CS525. Advanced Topics in Database Systems
Large-Scale Data Management
Home Textbook & Reading List
Schedule Additional Resources

Class Meetings

         Term: Spring-2013
         Room: FL-320 (Fuller Labs-320)
         Date/Time: Tuesday and Thursday, 4:00pm - 5:20pm.

Instructor/Office Hours
          Prof. Mohamed Eltabakh, FL-235, meltabakh@cs.wpi.edu
         Office Hours:  Tuesday and Thursady, 3:00pm-4:00pm. Students are also welcomed to arrange other meeting times by emails.

Course Overview (Catalog Info)
The advances in technology, science, hardware, software, and communication networks have enabled many emerging applications in business enterprises, scientific and engineering disciplines, social networks, government endeavors, among others to generate and collect data at unprecedented scale and complexity that need to managed and analyzed efficiently. In fact, the progress and innovation in these domains and applications is no longer hindered by their ability to collect data, but by their ability to manage, analyze, summarize, visualize, and discover knowledge from the collected data in a timely manner and in a scalable fashion. In this course, we focus on studying new technologies and infrastructures developed for large-scale data management including MapReduce Infrastructure, Pregel platform, and cloud-enabled computing. We will also cover the query optimizations, access methods, storage layouts, and energy management techniques developed over these infrastructures. As an advanced course, a research-oriented project(s) will be proposed to allow students to explore new directions and research ideas in large-scale data management. This course will be very useful for students pursuing research (either MSc or PhD) in database systems and data management.

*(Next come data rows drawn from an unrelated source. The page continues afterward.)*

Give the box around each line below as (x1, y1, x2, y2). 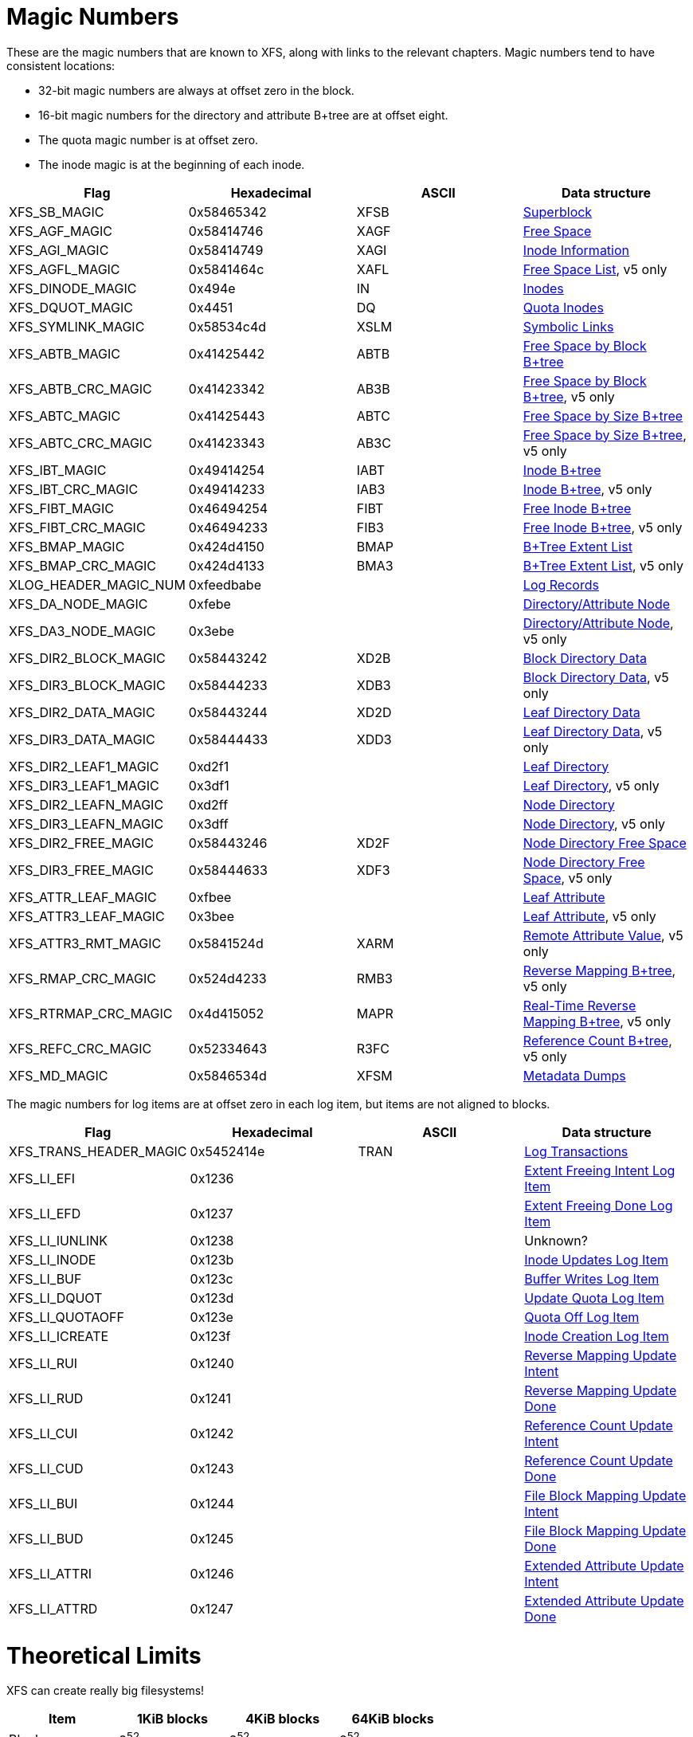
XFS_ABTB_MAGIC (9, 345, 121, 362)
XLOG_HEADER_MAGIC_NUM (9, 576, 186, 593)
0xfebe (188, 595, 231, 612)
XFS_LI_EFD (9, 1205, 81, 1221)
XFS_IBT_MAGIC (9, 461, 107, 478)
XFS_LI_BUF (9, 1270, 82, 1287)
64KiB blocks (351, 1711, 434, 1727)
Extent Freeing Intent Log (524, 1162, 675, 1178)
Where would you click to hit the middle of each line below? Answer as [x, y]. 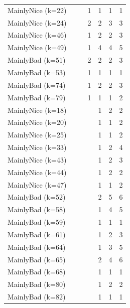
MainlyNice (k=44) [37, 172]
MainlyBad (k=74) [37, 85]
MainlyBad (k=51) [37, 60]
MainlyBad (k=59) [37, 222]
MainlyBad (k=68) [37, 272]
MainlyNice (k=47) [37, 184]
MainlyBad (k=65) [37, 259]
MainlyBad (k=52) [37, 197]

Tentative Overview on Topics
The main theme of the topics will be divided into four categories, (i) Motivating applications, (ii) State-of-art infrastructures such as Hadoop MapReduce, (iii) Different optimizations on these infrastructures, (iv) Advanced techniques and algorithms on these infrastructures. Here is the tentative overview:

(i) Motivation and Applications

    - Introduction to Large-Scale Data Management
    - Application I: Scientific Data Management
    - Application II: Social-Media Networks
    - Application III: Business Enterprises and Log Processing

(ii) Infrastructures
    - MapReduce Framework
    - Pregel Platform
    - Could-Enabled Computing
    - Other Industry-Developed Large-Scale Distributed Platforms

(iii) Optimizations (For each Infrastructure mentioned above)
    - Query Optimizations
    - Access Methods
    - Storage Layouts and Optimizations   
    - Energy Management in Big Data

(iv) Advanced techniques and algorithms
    - Integrating MapReduce Framework with Other Data Management Technologies
    - Machine learning, data mining, and statistical algorithms on MapReduce

Course Objectives
There are several objectives from this course including:
   1-  Learning state-of-art techniques in large-scale data management that apply to many modern applications.
   2-  Learning how the prepare and present technical papers which is an essential skill for students and researchers.
   3-  Learning how to review papers. Reviewing technical and scientific papers is a skill that you need to develop. Throughout this course, you will review several papers.
   4-  Working in a semester-long project that can potentially lead to a publication.

The course is organized as series of seminars presented by the instructor and students. The instructor will present several lectures covering the state-of-art techniques in various topics. Each student is expected to present two to three papers in a certain topic. For a given lecture, all non-presenting students are expected to read the presented paper and to submit a one-page review that highlights (1) the main idea of the paper, (2) two/three strong points, and (3) two/three weak points of the paper. Most of the course material will be taken from conferences in database systems such as SIGMOD, VLDB, ICDE, etc.
With respect to the project, students will also form terms of two or three to work on a semester-long research project. An ideal project will involve implementing some of the techniques covered in class along with some modifications/extensions to them, or performing comparative study between alternative techniques. However, the project is not limited to the covered material. A good project would possibly result in writing a publishable paper.


Students are expected to have strong background and knowledge of relational database management systems. Prior courses in databases, e.g., CS542, CS4432, or equivalent courses, are recommended. Also students are expected to have strong skills in programming languages such as C or Java.

Course Load & Grading Policy
Projects (6 or 7)
Each project will be done in teams of two.
Presentations (1 or 2)
Each presentation will be done in teams of two. If the number of teams is large, some teams may do one presentation + an extra project.
Reviews are done individually. Whenever a team is presenting a paper, other students are expected to read the presented paper and submit a review on it.
Class Participation
Includes discussions in class and attendance.

WPI E-System
In addition to this website, the course is also available at blackboard.wpi.edu.

Discussion Board
Please use the discussion board available at blackboard.wpi.edu for any course-related discussion and exchange of emails.